BUG: NA value doesn't match mask condition, still masked
Pandas version checks
-
[X] I have checked that this issue has not already been reported.
-
[X] I have confirmed this bug exists on the latest version of pandas.
-
[X] I have confirmed this bug exists on the main branch of pandas.
Reproducible Example
>>> import pandas as pd
>>> s = pd.Series([123456789, -987654321, 314159, pd.NA, -234892, 55555], name='int64_col', dtype=pd.Int64Dtype())
>>> s
0 123456789
1 -987654321
2 314159
3 <NA>
4 -234892
5 55555
Name: int64_col, dtype: Int64
>>> s.mask(s%2 == 1)
0 <NA>
1 <NA>
2 <NA>
3 <NA>
4 -234892
5 <NA>
Name: int64_col, dtype: Int64
>>> s.mask(s%2 == 1, -1)
0 -1
1 -1
2 -1
3 -1
4 -234892
5 -1
Name: int64_col, dtype: Int64
>>> pd.__version__
'2.0.1'
>>>
Issue Description
Series.mask API is masking NA which does not match the mask condition. See the repro example.
Expected Behavior
>>> import pandas as pd
>>> s = pd.Series([123456789, -987654321, 314159, pd.NA, -234892, 55555], name='int64_col', dtype=pd.Int64Dtype())
>>> s
0 123456789
1 -987654321
2 314159
3 <NA>
4 -234892
5 55555
Name: int64_col, dtype: Int64
>>> s.mask(s%2 == 1)
0 <NA>
1 <NA>
2 <NA>
3 <NA>
4 -234892
5 <NA>
Name: int64_col, dtype: Int64
>>> s.mask(s%2 == 1, -1)
0 -1
1 -1
2 -1
3 <NA>
4 -234892
5 -1
Name: int64_col, dtype: Int64
Installed Versions
pd.__version__ '2.0.1'
Thanks for the bug report, @shobsi .
Yes, this is clearly not the intended behavior. A PR would be welcome.
Hi, I'm interested in this issue and looked into the code.
https://github.com/pandas-dev/pandas/blob/607316c9b6f5839389161441da8cff2eff5eccd0/pandas/core/generic.py#L9888-L9890
I thinks here is the suspicious line: it is filling NA values with inplace, which I don't understand why. Wouldn't this result in potentially different behaviors when using inplace=True and inplace=False?
As for this specific issue, I'm thinking that we can call fillna on cond before we pass it to _where. The problem is, cond could be any array-like, and only NDFrame has the fillna method. Nevertheless, I think we are not allowed to use objects that cannot be evaluated as a boolean when using in cond when cond is not an NDFrame. Therefore, can we do the following?
def where(self, cond, other=np.nan, *, inplace=False, axis=None, level=None):
other = common.apply_if_callable(other, self)
if isinstance(cond, NDFrame):
cond = cond.fillna(True)
return self._where(cond, other, inplace, axis, level)
Not sure if this is a neat approach.

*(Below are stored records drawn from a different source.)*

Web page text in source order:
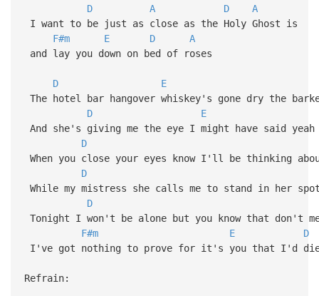
D
A D
A
I want to be just as close as the Holy Ghost is
F#m
E D
A
and lay you down on bed of roses
D
E
The hotel bar hangover whiskey's gone dry the
D
E
And she's giving me the eye I might have said
D
When you close your eyes know I'll be thinking
D
While my mistress she calls me to stand in her
D
Tonight I won't be alone but you know that don't
F#m
E
D
I've got nothing to prove for it's you that I'd die
Refrain:
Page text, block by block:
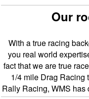
Our
With a true racing
you real world
fact that we are true
1/4 mile Drag Racing
Rally Racing, WMS has
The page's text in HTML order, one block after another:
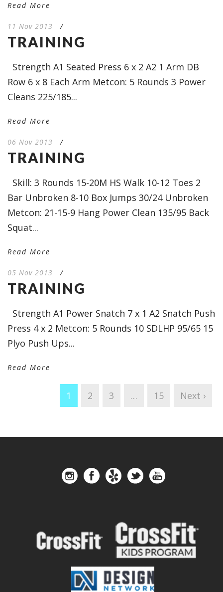
Read More
11 Nov 2013 /
TRAINING
Strength A1 Seated Press 6 x 2 A2 1 Arm DB
Row 6 x 8 Each Arm Metcon: 5 Rounds 3 Power
Cleans 225/185...
Read More
06 Nov 2013 /
TRAINING
Skill: 3 Rounds 15-20M HS Walk 10-12 Toes 2
Bar Unbroken 8-10 Box Jumps 30/24 Unbroken
Metcon: 21-15-9 Hang Power Clean 135/95 Back
Squat...
Read More
05 Nov 2013 /
TRAINING
Strength A1 Power Snatch 7 x 1 A2 Snatch Push
Press 4 x 2 Metcon: 5 Rounds 10 SDLHP 95/65 15
Plyo Push Ups...
Read More
1 2 3 … 15 Next ›
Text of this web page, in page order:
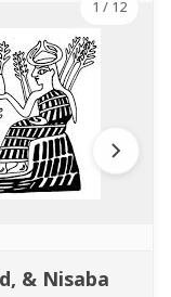
& Nisaba
1 / 12
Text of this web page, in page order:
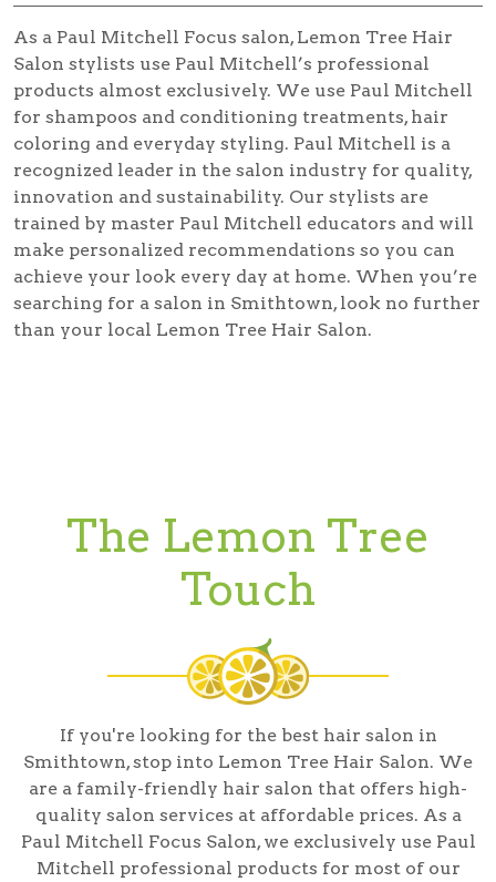
As a Paul Mitchell Focus salon, Lemon Tree Hair
Salon stylists use Paul Mitchell’s professional
products almost exclusively. We use Paul Mitchell
for shampoos and conditioning treatments, hair
coloring and everyday styling. Paul Mitchell is a
recognized leader in the salon industry for quality,
innovation and sustainability. Our stylists are
trained by master Paul Mitchell educators and will
make personalized recommendations so you can
achieve your look every day at home. When you’re
searching for a salon in Smithtown, look no further
than your local Lemon Tree Hair Salon.
The Lemon Tree
Touch
If you're looking for the best hair salon in
Smithtown, stop into Lemon Tree Hair Salon. We
are a family-friendly hair salon that offers high-
quality salon services at affordable prices. As a
Paul Mitchell Focus Salon, we exclusively use Paul
Mitchell professional products for most of our
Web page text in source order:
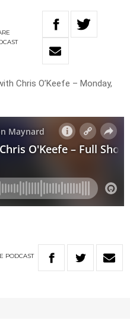
Chris O’Keefe – Monday,
PODCAST
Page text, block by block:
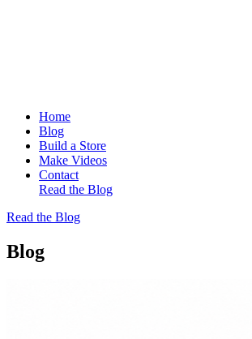
Home
Blog
Build a Store
Make Videos
Contact
Read the Blog
Read the Blog
Blog
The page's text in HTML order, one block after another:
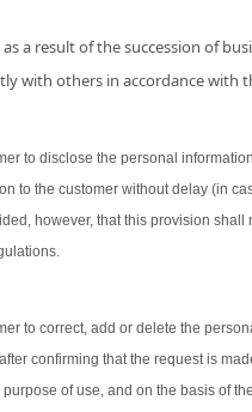
a result of the succession of
with others in accordance with
to disclose the personal
to the customer without delay (in
however, that this provision
to correct, add or delete the
confirming that the request is
of use, and on the basis of
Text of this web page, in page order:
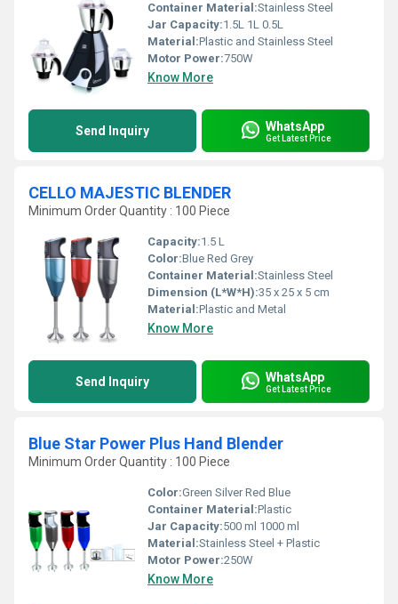
Container Material:Stainless Steel
Jar Capacity:1.5L 1L 0.5L
Material:Plastic and Stainless Steel
Motor Power:750W
Know More
Send Inquiry WhatsApp
Get Latest Price
CELLO MAJESTIC BLENDER
Minimum Order Quantity : 100 Piece
Capacity:1.5 L
Color:Blue Red Grey
Container Material:Stainless Steel
Dimension (L*W*H):35 x 25 x 5 cm
Material:Plastic and Metal
Know More
Send Inquiry WhatsApp
Get Latest Price
Blue Star Power Plus Hand Blender
Minimum Order Quantity : 100 Piece
Color:Green Silver Red Blue
Container Material:Plastic
Jar Capacity:500 ml 1000 ml
Material:Stainless Steel + Plastic
Motor Power:250W
Know More
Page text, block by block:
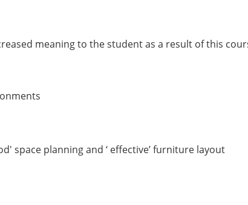
meaning to the student as a result of this
space planning and ‘ effective’ furniture layout
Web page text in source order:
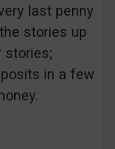
last penny
stories up
stories;
in a few

Though it passed all test cases that either calls where or mask, I'm not sure if it can cause other potential problems.
I think that sound great that you want to take this! I agree that fill_value = bool(inplace) looks very strange.
_where may be called from internal functions directly, so I think doing the fillna in _where would be better than in where IMO.
Ah true, thanks for your reminder! I'll open a PR to add those lines in _where. As for fill_value = bool(inplace), I may try to construct some example to see if it can cause inconsistencies when using inplace=True and inplace=False and open another issue if so.
take
@topper-123 I think I may understand now what fill_value = bool(inplace) is trying to do. For instance, _setitem_frame is calling _where with inplace=True, so that pd.NA will propagate if one does something like the following:
>>> df = pd.DataFrame(np.random.random((3, 3)), dtype=pd.Float64Dtype())
>>> df[0][0] = pd.NA
>>> df
0 1 2
0 <NA> 0.609241 0.419094
1 0.274784 0.342904 0.026101
2 0.670259 0.218889 0.177126
>>> df[df >= 0.5] = 0
>>> df
0 1 2
0 <NA> 0.0 0.419094
1 0.274784 0.342904 0.026101
2 0.0 0.218889 0.177126
But still I doubt this will cause some problems.